Si jamais Youth était primé dimanche, le vétéran estime que la récompense devrait être partagée entre tous les artisans du film.

«À une certaine époque de ma vie, j'ai été soldat, a-t-il expliqué. Si tu t'en sors vivant, c'est grâce aux autres qui étaient là avec toi. Au cinéma, c'est pareil. C'est un travail de collaboration. Si tu survis, c'est grâce à tes partenaires.»

Dédié à Francesco Rosi

Paolo Sorrentino a par ailleurs expliqué ainsi la dédicace au grand cinéaste Francesco Rosi, mort en janvier dernier.

«D'abord, il s'agit d'un très grand cinéaste, qui en a influencé plusieurs autres, notamment Martin Scorsese. Il y a quelques années, je suis allé le voir et il m'a parlé d'une histoire de jeunesse. Ce fut l'élément déclencheur pour l'écriture de ce film.»

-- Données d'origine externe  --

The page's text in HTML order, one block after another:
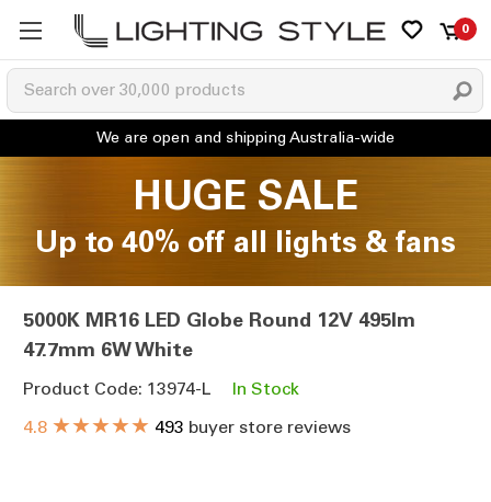
0
HUGE SALE
Up to 40% off all lights & fans
5000K MR16 LED Globe Round 12V 495lm
47.7mm 6W White
Product Code: 13974-L
In Stock
4.8 ★★★★★ 493 buyer store reviews
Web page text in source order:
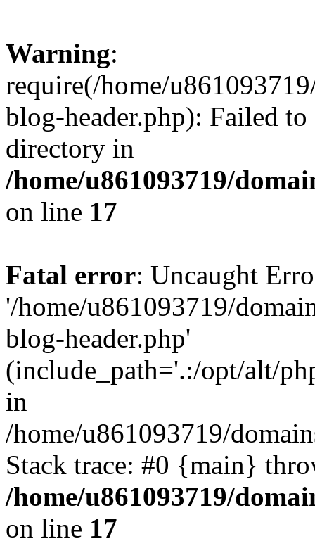
Warning:
require(/home/
blog-header.php): Failed
directory in
/home/u861093719/
on line 17
Fatal error: Uncaught
'/home/u861093719/
blog-header.php'
(include_path='.:/opt/alt/
in
/home/u861093719/
Stack trace: #0 {main}
/home/u861093719/
on line 17
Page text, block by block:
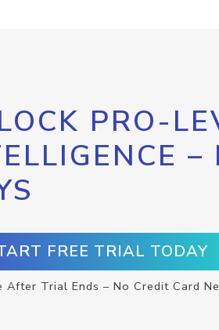
PRO-
–
FREE TRIAL TODAY
After Trial Ends – No Credit Card
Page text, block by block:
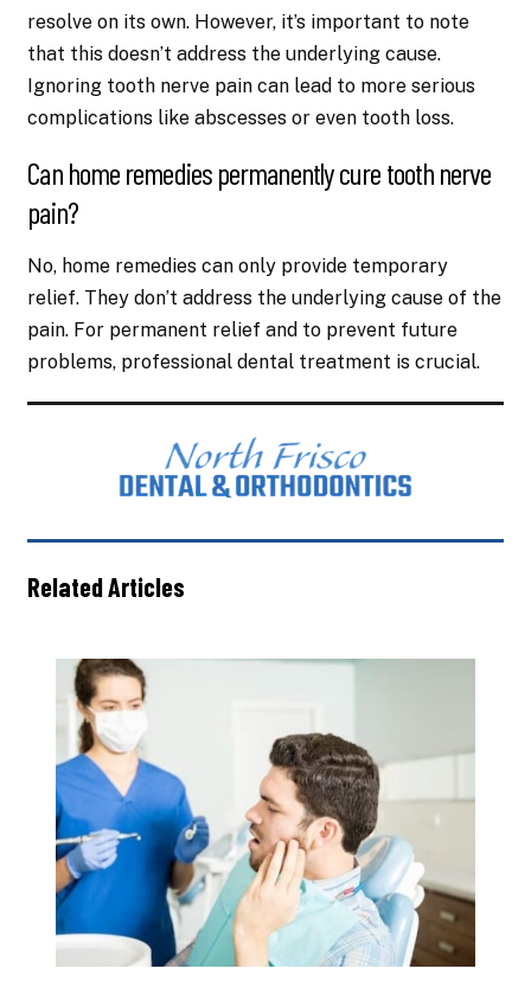
resolve on its own. However, it’s important to note
that this doesn’t address the underlying cause.
Ignoring tooth nerve pain can lead to more serious
complications like abscesses or even tooth loss.
Can home remedies permanently cure tooth nerve
pain?
No, home remedies can only provide temporary
relief. They don’t address the underlying cause of the
pain. For permanent relief and to prevent future
problems, professional dental treatment is crucial.
Related Articles
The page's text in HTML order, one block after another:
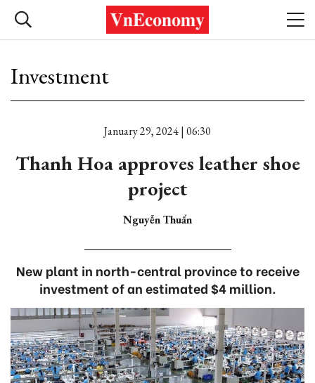
Investment
January 29, 2024 | 06:30
Thanh Hoa approves leather shoe
project
Nguyễn Thuấn
New plant in north-central province to receive
investment of an estimated $4 million.
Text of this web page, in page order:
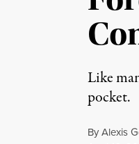
Like
pocket.
ByAlexis
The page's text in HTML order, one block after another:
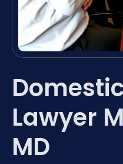
Lawyer
MD
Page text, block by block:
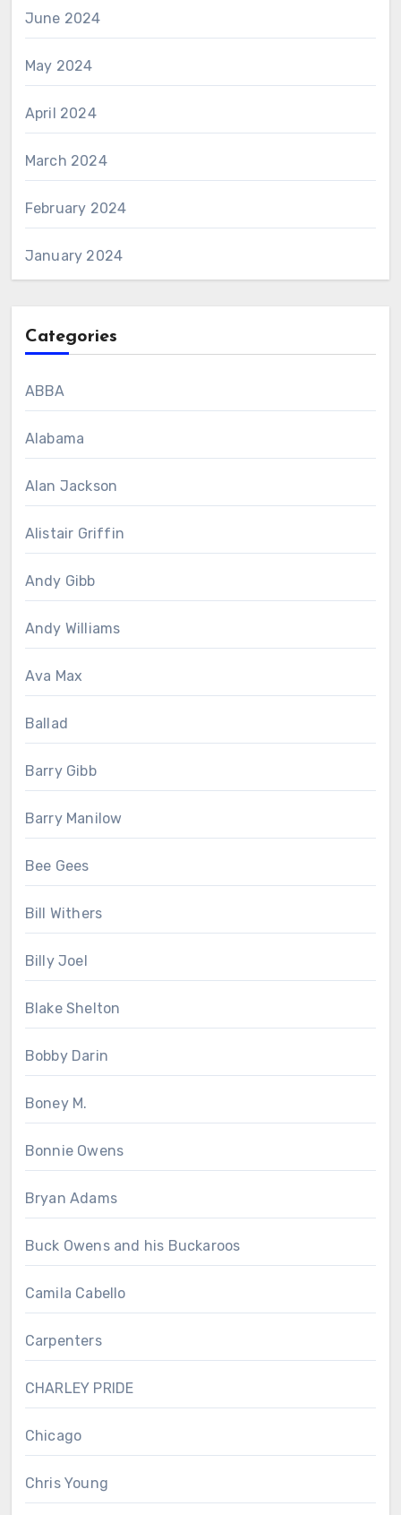
June 2024
May 2024
April 2024
March 2024
February 2024
January 2024
Categories
ABBA
Alabama
Alan Jackson
Alistair Griffin
Andy Gibb
Andy Williams
Ava Max
Ballad
Barry Gibb
Barry Manilow
Bee Gees
Bill Withers
Billy Joel
Blake Shelton
Bobby Darin
Boney M.
Bonnie Owens
Bryan Adams
Buck Owens and his Buckaroos
Camila Cabello
Carpenters
CHARLEY PRIDE
Chicago
Chris Young
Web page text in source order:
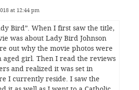
at 12:44 pm
Bird”. When I first saw the title,
was about Lady Bird Johnson
out why the movie photos were
aged girl. Then I read the reviews
and realized it was set in
I currently reside. I saw the
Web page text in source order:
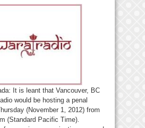
It is leant that Vancouver, BC
would be hosting a penal
(November 1, 2012) from
(Standard Pacific Time).
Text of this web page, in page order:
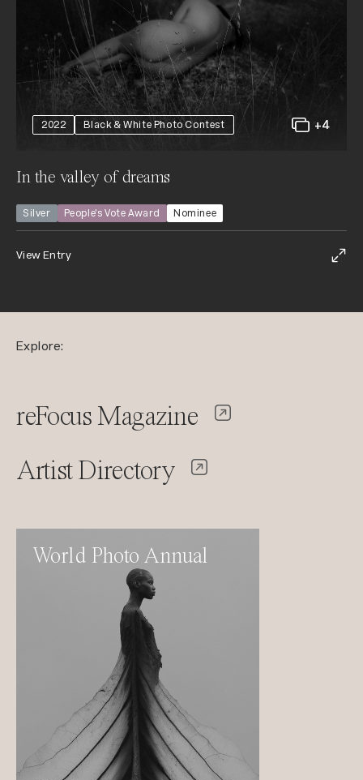
2022 Black & White Photo Contest +4
In the valley of dreams
Silver People’s Vote Award Nominee
View Entry
Explore:
reFocus Magazine
Artist Directory
World Photo Annual
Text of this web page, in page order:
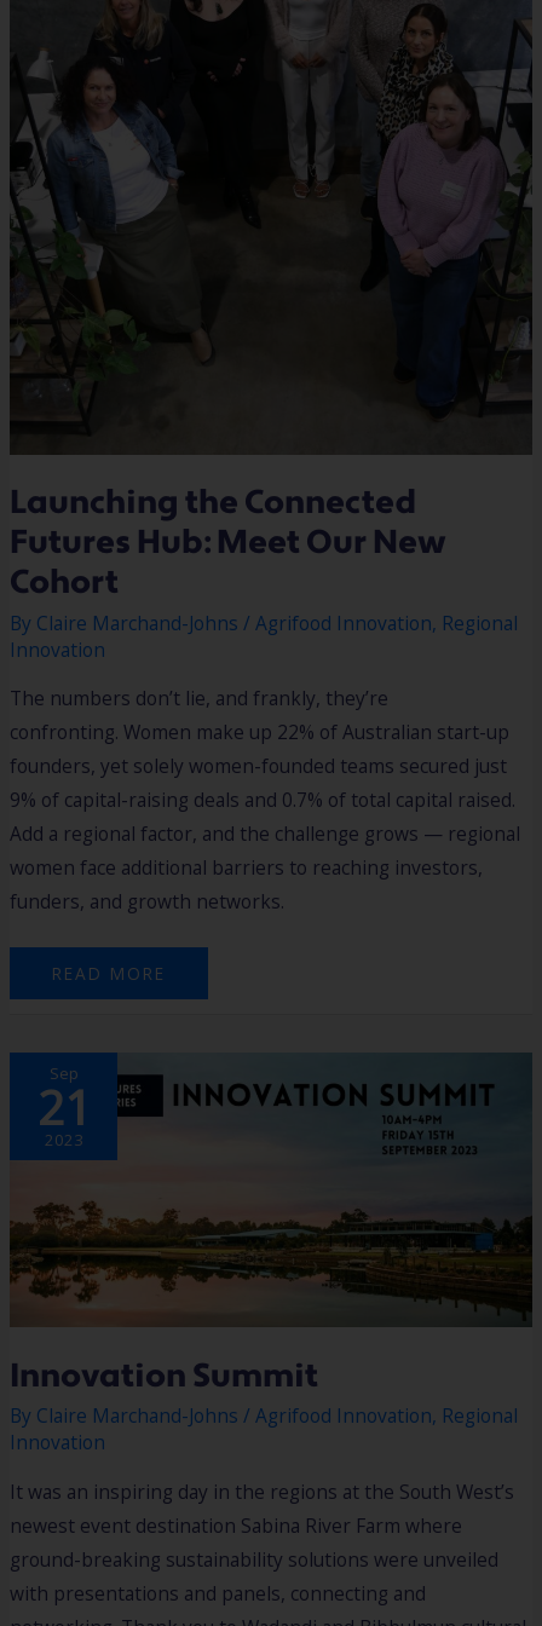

Un mot, enfin, sur l'affiche, racoleuse à souhait. On y voit les deux vétérans dans une piscine en train de regarder une superbe jeune femme nue. Or, le récit est beaucoup plus fin que cette affiche, qui pourrait laisser croire à une dérive libidineuse de deux hommes d'âge mûr. Cela dit, cette affiche a beaucoup ému Michael Caine.

«Quand ces deux hommes regardent cette splendide jeune femme, ils contemplent ce à quoi ils n'auront jamais plus accès. Ça m'a rendu triste. Moi, j'ai pleuré en regardant cette affiche!»